The law we all thought a safe “zombie” bill is alive – key things you need to know about the Snooper’s Charter
by Ben Rafferty, Global Solutions Director, Semafone
You could be forgiven if the introduction of The Investigatory Powers Act, or the “Snooper’s Charter” managed to slip by you under the cover of Trump’s election as President and the UK Brexit.
However, considering the magnitude of its impending impact in the world of data security, particularly for communications providers, I don’t think the subterfuge will have worked.
If you, like most businesses, are storing your customers’ data, here are some key points that you should bear in mind.
What are the motivations behind the law?
The government has passed the IP Act with the intention of using it as a tool to fight terrorism after an increasing number of terror campaigns hit Europe over the last few years.
However, several industry experts have voiced their fears that in the act’s attempt to curb terrorism, it will seriously infringe upon people’s privacy. Hence the nickname: ‘Snooper’s Charter’.
How is the government addressing these privacy concerns?
One feature of the IP Act is the ‘double lock’, which aims to tackle the criticism from security experts by regulating the ease with which governmental employees can apply for a warrant to access people’s data.
The double lock means that ministerial authorisation is required before anyone can request a warrant. A panel of judges, who are given the power to veto, then assess the warrant, all of which is overseen by the Investigatory Powers Commissioner, who will act as a senior judge.
What are the implications for communications service providers (CSPs)?
All communication service providers, including telecommunications service providers, will need to store complete web records of every customer from the last 12 months.
With a warrant, the police and 50 other public bodies, including the Food Standards Agency and the Competition and Markets Authority, can request this information. With the types of data that can be requested ranging from NHS records to internet history, companies are going to have to store huge amounts of their customers’ data.
Once a warrant has been granted, all encrypted data, including information sent via apps such as Whatsapp and iMessage, must be un-encrypted by the CSP, and sent to the relevant government body.
Additionally, these public bodies have been given the right to apply for a warrant to hack into computers, mobile devices and networks without alerting the owner.
Additional pressure to keep data safe
Considering the numerous breaches that global companies have experienced over the last few years, combined with the new onus on businesses to retain more data under the IP Act, big investment in IT security will be needed to ensure that customers’ data is kept safe.

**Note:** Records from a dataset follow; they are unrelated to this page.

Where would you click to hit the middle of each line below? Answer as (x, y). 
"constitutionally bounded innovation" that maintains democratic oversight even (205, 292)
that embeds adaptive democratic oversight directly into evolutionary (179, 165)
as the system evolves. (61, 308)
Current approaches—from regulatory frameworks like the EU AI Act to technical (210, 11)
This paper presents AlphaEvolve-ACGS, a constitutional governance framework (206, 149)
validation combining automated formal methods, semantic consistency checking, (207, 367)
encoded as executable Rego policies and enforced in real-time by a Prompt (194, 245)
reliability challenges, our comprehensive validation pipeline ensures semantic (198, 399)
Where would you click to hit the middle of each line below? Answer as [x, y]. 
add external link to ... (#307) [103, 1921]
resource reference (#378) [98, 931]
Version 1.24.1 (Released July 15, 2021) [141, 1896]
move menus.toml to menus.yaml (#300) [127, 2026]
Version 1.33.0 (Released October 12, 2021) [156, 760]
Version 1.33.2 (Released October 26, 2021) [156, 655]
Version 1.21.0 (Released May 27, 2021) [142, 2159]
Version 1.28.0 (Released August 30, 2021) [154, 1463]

Thanks to this, companies that fall under the umbrella of the new policy will find themselves facing a substantial economic burden. And this is before they even begin to consider the financial impact of complying with the EU GDPR when it comes into effect in 2018.

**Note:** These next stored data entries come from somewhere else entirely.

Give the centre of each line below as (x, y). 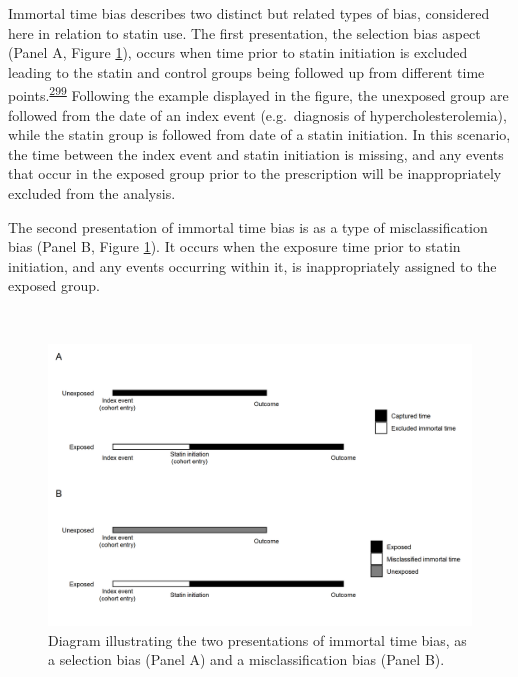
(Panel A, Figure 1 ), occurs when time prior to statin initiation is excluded (238, 52)
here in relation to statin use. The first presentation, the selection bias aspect (244, 32)
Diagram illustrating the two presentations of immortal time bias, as (257, 639)
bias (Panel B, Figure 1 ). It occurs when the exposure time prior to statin (234, 246)
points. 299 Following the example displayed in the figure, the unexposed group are (258, 94)
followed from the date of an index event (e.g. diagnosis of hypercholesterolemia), (257, 114)
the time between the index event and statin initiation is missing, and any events (256, 153)
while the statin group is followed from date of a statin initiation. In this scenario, (259, 134)
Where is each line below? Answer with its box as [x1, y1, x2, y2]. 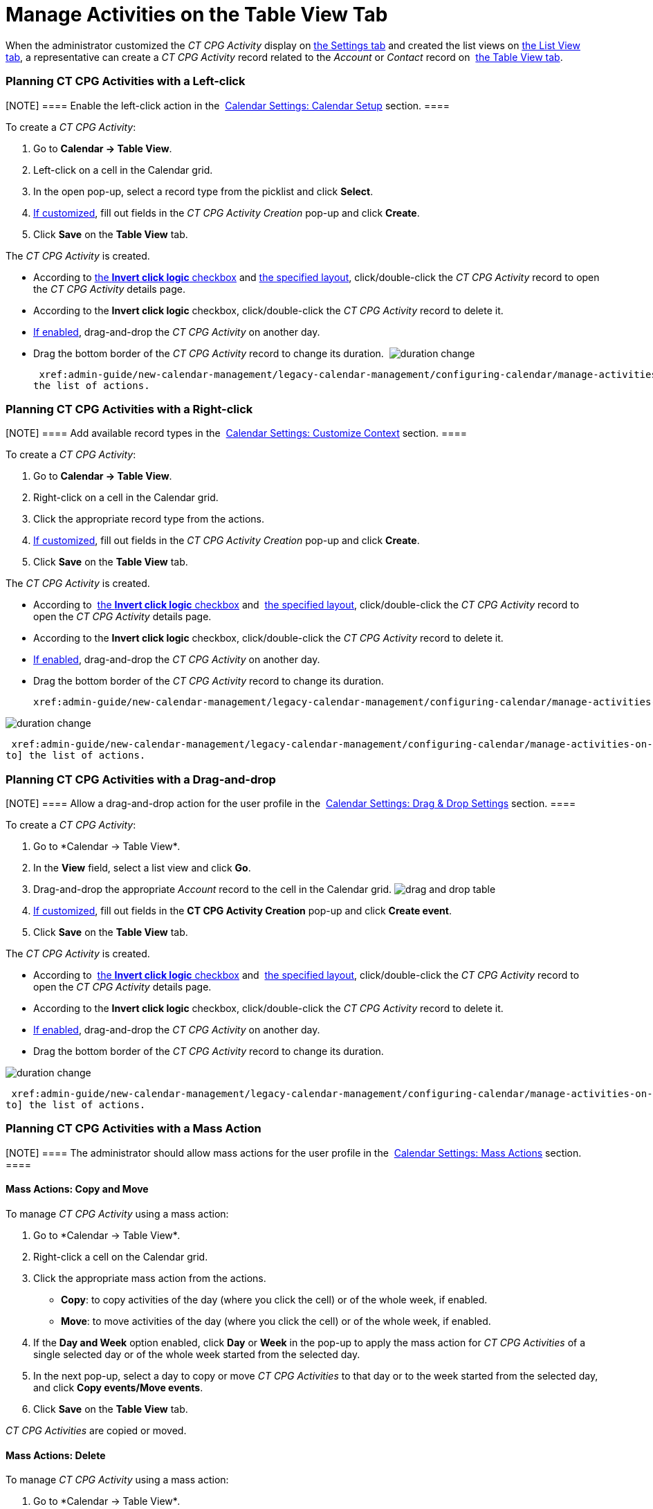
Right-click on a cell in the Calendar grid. [33, 491, 219, 504]
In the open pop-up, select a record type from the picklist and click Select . [33, 185, 374, 197]
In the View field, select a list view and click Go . [33, 862, 251, 874]
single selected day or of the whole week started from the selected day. [33, 1348, 360, 1360]
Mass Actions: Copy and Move [6, 1183, 149, 1195]
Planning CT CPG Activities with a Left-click [6, 74, 246, 89]
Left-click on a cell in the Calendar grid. [33, 163, 213, 176]
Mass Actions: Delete [6, 1449, 106, 1461]
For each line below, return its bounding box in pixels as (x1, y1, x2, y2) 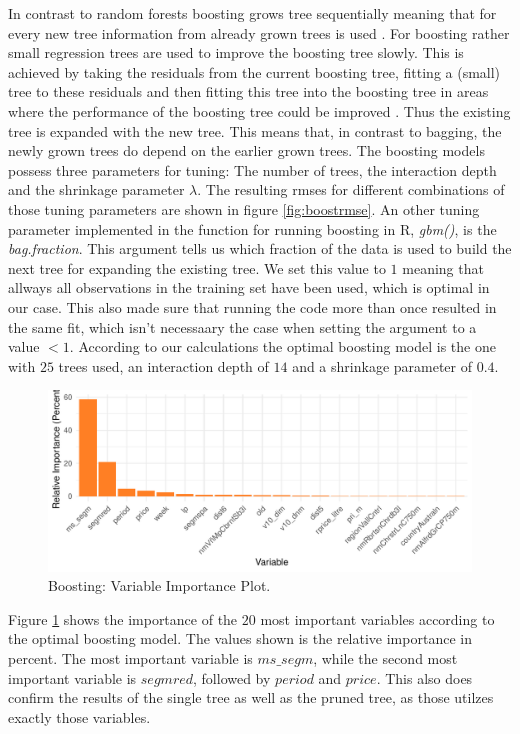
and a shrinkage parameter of (292, 355, 473, 376)
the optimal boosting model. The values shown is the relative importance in (8, 628, 472, 649)
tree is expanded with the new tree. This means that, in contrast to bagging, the (8, 120, 502, 141)
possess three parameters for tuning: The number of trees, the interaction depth (8, 159, 497, 180)
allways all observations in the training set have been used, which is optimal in (8, 277, 490, 298)
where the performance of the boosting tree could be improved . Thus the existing (8, 100, 511, 121)
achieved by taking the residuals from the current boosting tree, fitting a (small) (8, 61, 501, 82)
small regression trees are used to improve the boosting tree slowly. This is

The EU GDPR throws up another challenge in the form of conflicting legislation. While the IP Act requires companies to store complete records of web data for each customer, one of the key functions of the GDPR includes allowing consumers to have the ‘right to be forgotten’.

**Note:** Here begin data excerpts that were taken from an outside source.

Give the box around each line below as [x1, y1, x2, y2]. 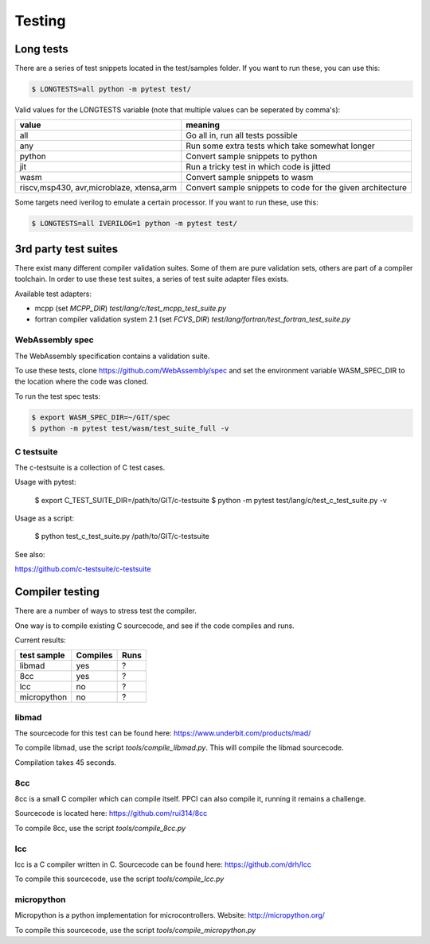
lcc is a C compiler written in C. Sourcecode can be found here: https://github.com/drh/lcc [14, 860, 312, 869]
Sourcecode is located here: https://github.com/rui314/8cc [14, 809, 208, 818]
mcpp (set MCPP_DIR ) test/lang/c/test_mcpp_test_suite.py [34, 303, 227, 314]
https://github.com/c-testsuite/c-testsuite [14, 564, 151, 574]
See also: [14, 549, 45, 559]
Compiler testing [14, 585, 100, 599]
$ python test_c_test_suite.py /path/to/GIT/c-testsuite [34, 532, 210, 541]
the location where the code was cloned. [14, 376, 149, 386]
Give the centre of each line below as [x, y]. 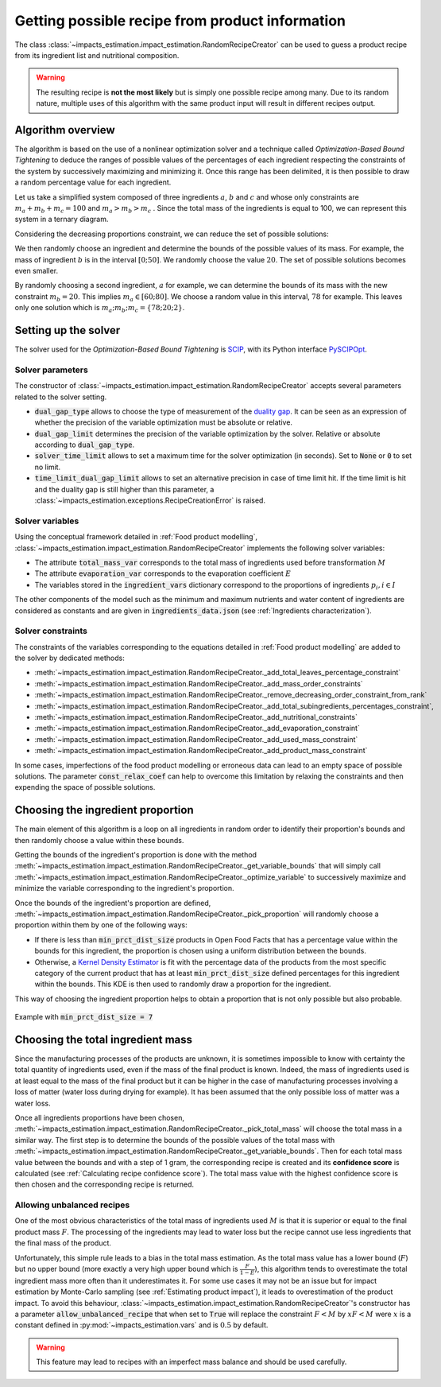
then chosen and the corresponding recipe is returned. [104, 1184]
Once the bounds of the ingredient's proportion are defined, [113, 903]
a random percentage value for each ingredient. [93, 182]
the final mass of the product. [63, 1243]
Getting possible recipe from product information [180, 21]
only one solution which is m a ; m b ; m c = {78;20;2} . [100, 309]
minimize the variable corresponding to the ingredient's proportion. [124, 888]
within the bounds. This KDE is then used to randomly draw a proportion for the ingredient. [183, 984]
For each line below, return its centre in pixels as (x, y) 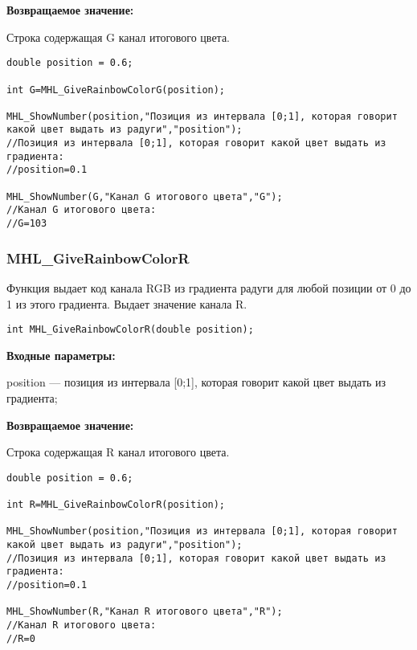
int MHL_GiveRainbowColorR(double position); (130, 330)
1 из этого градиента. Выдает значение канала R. (127, 303)
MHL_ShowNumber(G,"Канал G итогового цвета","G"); (145, 196)
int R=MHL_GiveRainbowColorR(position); (116, 505)
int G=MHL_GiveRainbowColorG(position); (116, 90)
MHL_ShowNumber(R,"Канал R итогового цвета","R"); (145, 612)
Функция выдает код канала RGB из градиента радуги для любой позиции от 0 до (209, 287)
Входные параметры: (61, 355)
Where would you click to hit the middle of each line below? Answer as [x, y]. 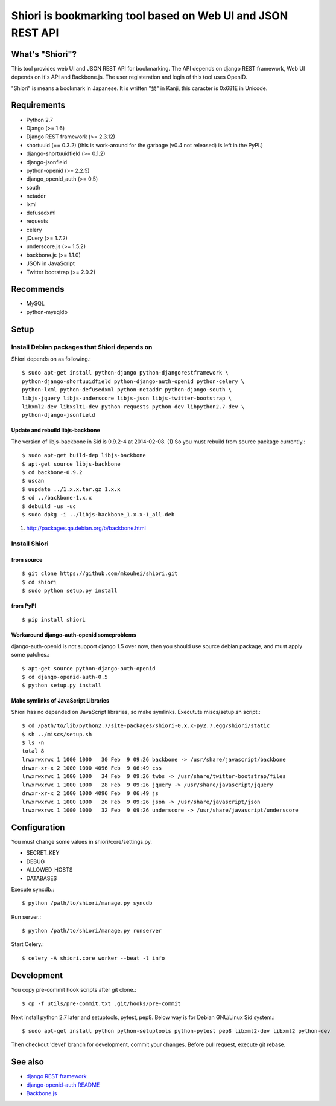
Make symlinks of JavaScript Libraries [60, 701]
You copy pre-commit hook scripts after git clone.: [74, 989]
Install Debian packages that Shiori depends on [82, 347]
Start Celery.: [28, 944]
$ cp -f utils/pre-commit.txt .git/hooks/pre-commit [101, 1004]
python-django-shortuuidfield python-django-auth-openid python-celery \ [133, 381]
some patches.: [30, 655]
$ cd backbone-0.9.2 [52, 472]
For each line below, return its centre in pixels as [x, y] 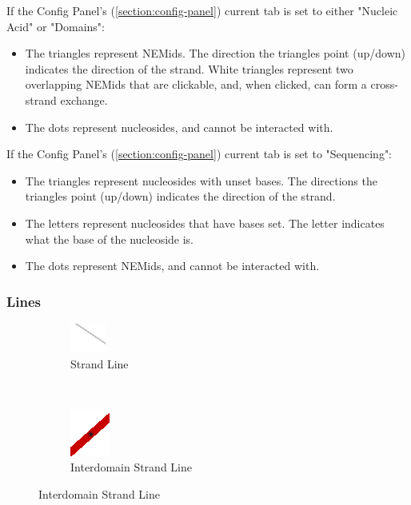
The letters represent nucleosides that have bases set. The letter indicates [205, 223]
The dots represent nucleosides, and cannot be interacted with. [179, 127]
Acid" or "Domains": [56, 26]
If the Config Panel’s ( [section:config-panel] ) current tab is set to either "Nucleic [202, 10]
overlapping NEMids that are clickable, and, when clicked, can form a [196, 84]
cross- [384, 84]
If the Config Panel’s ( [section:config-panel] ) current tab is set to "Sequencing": [200, 154]
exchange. [84, 99]
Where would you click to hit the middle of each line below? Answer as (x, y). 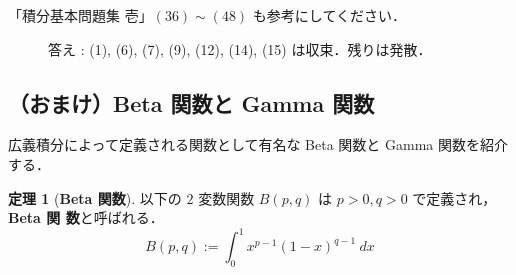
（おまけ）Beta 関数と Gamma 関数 (191, 102)
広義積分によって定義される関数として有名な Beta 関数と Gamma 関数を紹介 (258, 144)
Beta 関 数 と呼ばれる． (86, 217)
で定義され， (454, 197)
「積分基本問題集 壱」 (80, 15)
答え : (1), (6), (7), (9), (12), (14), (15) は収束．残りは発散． (240, 48)
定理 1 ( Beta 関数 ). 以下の (95, 197)
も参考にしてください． (329, 15)

Clearly, there are some competing priorities. Yet this only begins to scratch the surface of how these two laws are likely to butt heads.
In an ideal world, all personal information and data should not have to be stored by communications service providers. However, the IP Act is forcing communication companies to hold enormous amounts of personal data, and appears contrary to recent warnings in the media.
For example, Labour MP Meg Hillier, Chair of the Commons Public Accounts Committee, recently stated that handling of personal data breaches by the government has been “chaotic”, which undermines confidence in the government’s ability to protect the UK from cyber-attacks.
With this in mind, creating new data ‘honeypots’ that the IP Act demands of each ISP seems like creating a set of hugely desirable jackpots for hackers! With the act now enshrined in law, it is therefore paramount that companies take data security seriously.
Ultimately, customers’ sensitive information should be kept under lock and key behind several layers of security.
A rock and a hard place
To truly lock down data securely, companies need to take advantage of the latest and greatest technology, such as tokenisation, truncation, or “salting and hashing” the data (adding random data and encrypting the mix), whilst ensuring that robust processes are in place to consider things like non-repudiation and the principle of least privilege are implemented to safeguard that only the very few that are granted access do so with full auditable access.
While this is certainly best practice, to make the security process all the more complicated, companies have to ensure that they can still access the data and un-encrypt it quickly in the event that it is requested by a governmental body.
As the world of data security continues to grow in complexity, laws and regulations around information protection and storage are not going away. So, whether you are a communications service provider, a public body or just a business handling customer data, you need to take heed.
Keeping up to date with the ever-growing list of regulations and taking action to make sure you are compliant with them is the only way to avoid the damaging economic and legal consequences.